My obsession with reading started early. My father tells a charming story of me shoplifting a book while still in a pushchair (only discovered when they returned home and I was there, gleefully clutching a novel in my chubby toddler hands). It’s probably why I write too, to provide myself with exactly what I want to read. There is nothing like reading something that moves you, being entirely isolated within the moment. Much like this young lady…
|Idle Tears Edward Hughes|
Oh, I’ve been there, although I’ve read very few books that made me cry. I’ve had books where I have screamed in the middle (Fingersmith by Sarah Waters) and books where I have been terrified out of my wits (Woman in Black by Susan Hill, really, the bit with the dog in the fog? God Almighty…) but one of my proudest moments has to be when my friend admitted she cried during a sad bit of a manuscript I wrote. I admit it, I want to make you cry so hard bubbles come out your nose.

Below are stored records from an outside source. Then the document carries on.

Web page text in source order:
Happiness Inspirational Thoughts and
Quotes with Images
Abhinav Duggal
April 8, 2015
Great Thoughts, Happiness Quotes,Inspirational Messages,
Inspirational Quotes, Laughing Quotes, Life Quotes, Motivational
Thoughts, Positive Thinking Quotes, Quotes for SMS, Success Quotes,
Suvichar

It is a rare book indeed that I really, really can’t put down. These are the ones that get shoved between the mattress and the bedframe at night because I have fallen asleep reading them, the ones that get carried everywhere until they are finished.
Last Chapter Robert Braithwaite Martineau
Yes! You have to kneel by the dying embers of the fire late at night as you just can’t stop reading, you just have to know what happens next. My worry would be a spark hitting that rather glossy dress of hers but you have to wonder at what point she would notice and how long it would take her to stop reading. Just another paragraph…even though my corset is now on fire…
So, Lily-Rose will be a reader, she has no option, I’m afraid. Both her parents read obsessively (me when I’m not writing) and our house is stuffed with books. According to Freakanomics, a truly fascinating and revealing book, no matter how you try and get a child to read, unless your child sees you reading as part of your normal life, you’re on a hiding to nothing. Her albinism has made that job a little more challenging for her, but reading is just one of those things Lily-Rose wants to do. Thank God for that, as it is the most fun you can have with your eyes open.